● **BRIEF**
Report back every line in the data that includes the string "species".

● **DATASET RECORDS**

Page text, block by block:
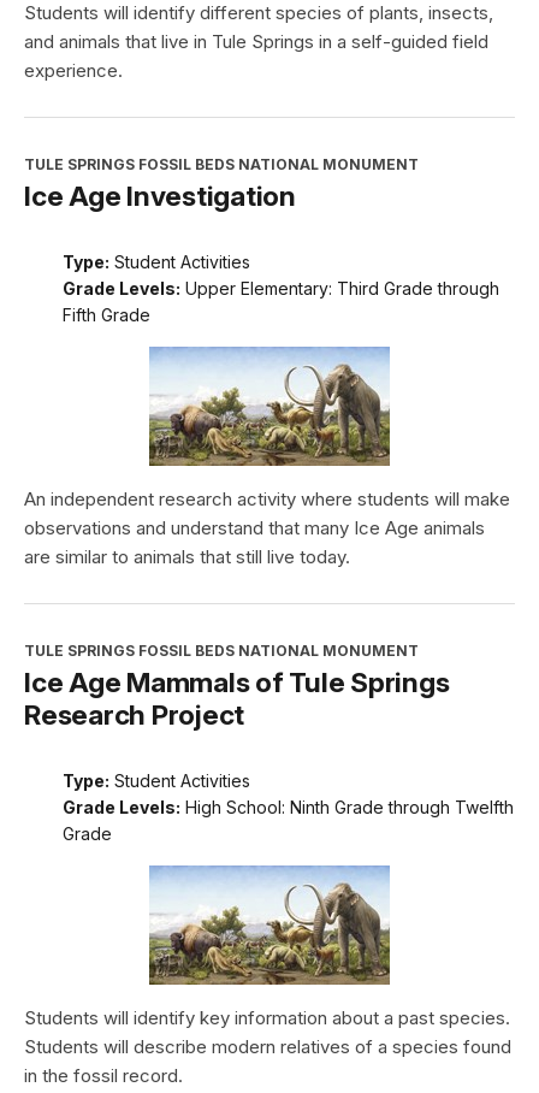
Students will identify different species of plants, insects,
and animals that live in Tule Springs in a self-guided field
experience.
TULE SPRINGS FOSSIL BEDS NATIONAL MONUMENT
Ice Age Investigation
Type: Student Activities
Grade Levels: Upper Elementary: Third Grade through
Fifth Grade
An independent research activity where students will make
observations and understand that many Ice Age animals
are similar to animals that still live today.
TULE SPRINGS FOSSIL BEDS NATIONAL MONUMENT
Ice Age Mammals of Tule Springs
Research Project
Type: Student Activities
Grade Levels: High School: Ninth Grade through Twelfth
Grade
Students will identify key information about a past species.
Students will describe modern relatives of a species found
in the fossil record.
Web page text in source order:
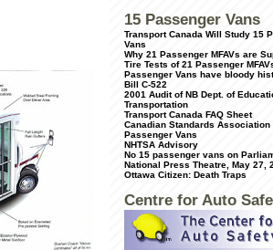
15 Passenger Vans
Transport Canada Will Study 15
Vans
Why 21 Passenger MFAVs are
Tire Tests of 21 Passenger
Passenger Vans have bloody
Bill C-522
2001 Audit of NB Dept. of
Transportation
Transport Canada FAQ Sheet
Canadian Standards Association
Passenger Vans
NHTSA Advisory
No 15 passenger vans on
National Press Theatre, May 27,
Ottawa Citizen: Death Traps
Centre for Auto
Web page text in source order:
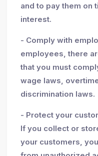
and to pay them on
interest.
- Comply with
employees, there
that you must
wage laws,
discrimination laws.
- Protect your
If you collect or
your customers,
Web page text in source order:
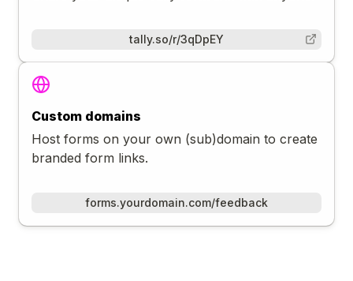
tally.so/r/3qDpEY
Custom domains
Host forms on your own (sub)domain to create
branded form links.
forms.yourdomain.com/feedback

==

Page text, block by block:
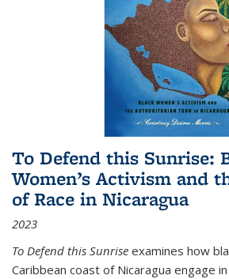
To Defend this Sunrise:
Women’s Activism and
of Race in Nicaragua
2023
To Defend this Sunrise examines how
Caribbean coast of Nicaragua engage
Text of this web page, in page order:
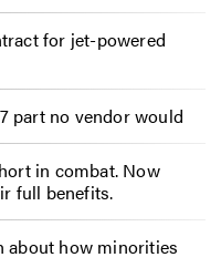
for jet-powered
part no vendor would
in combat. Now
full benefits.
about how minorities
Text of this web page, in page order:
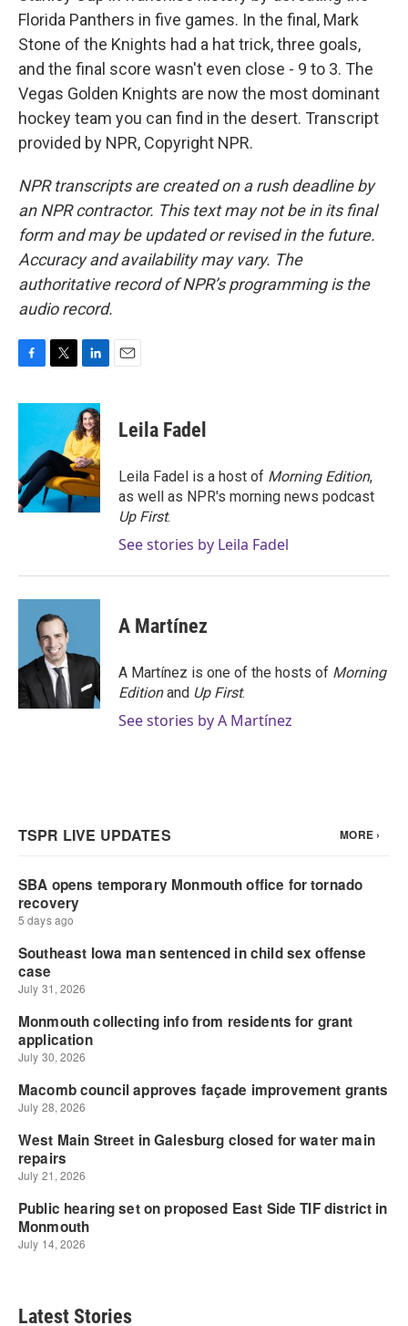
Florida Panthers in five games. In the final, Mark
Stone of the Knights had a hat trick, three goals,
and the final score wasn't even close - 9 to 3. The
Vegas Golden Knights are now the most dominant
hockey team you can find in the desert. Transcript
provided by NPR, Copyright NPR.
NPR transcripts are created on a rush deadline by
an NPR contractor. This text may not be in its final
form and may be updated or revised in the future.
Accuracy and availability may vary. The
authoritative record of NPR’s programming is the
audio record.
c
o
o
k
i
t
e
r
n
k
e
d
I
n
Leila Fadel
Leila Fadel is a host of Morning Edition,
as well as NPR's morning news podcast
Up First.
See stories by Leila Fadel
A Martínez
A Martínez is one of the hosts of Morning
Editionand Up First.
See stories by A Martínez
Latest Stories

...

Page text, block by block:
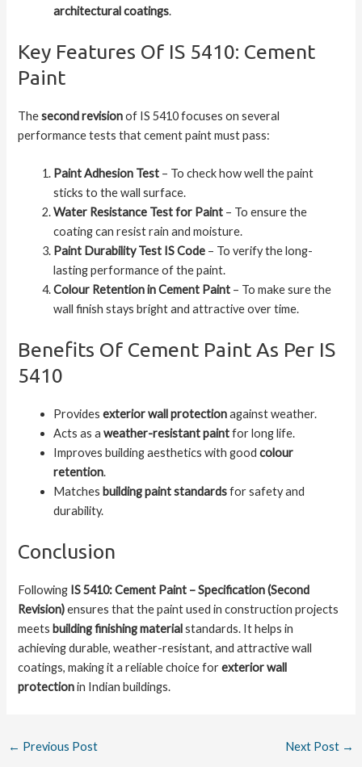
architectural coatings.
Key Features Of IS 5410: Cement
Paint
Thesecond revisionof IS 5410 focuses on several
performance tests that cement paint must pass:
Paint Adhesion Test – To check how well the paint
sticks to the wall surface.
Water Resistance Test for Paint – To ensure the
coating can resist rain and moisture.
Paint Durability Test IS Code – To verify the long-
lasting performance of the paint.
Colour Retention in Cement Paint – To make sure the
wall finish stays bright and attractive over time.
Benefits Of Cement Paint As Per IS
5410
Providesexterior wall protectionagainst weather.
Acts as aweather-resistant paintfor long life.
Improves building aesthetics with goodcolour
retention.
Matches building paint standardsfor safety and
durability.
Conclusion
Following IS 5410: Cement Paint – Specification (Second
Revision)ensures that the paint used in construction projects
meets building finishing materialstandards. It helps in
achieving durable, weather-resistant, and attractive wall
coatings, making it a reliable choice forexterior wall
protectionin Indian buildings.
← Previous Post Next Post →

● **SOLUTION FOR THIS PROBLEM**
Students will identify different species of plants, insects,
Students will identify key information about a past species.
Students will describe modern relatives of a species found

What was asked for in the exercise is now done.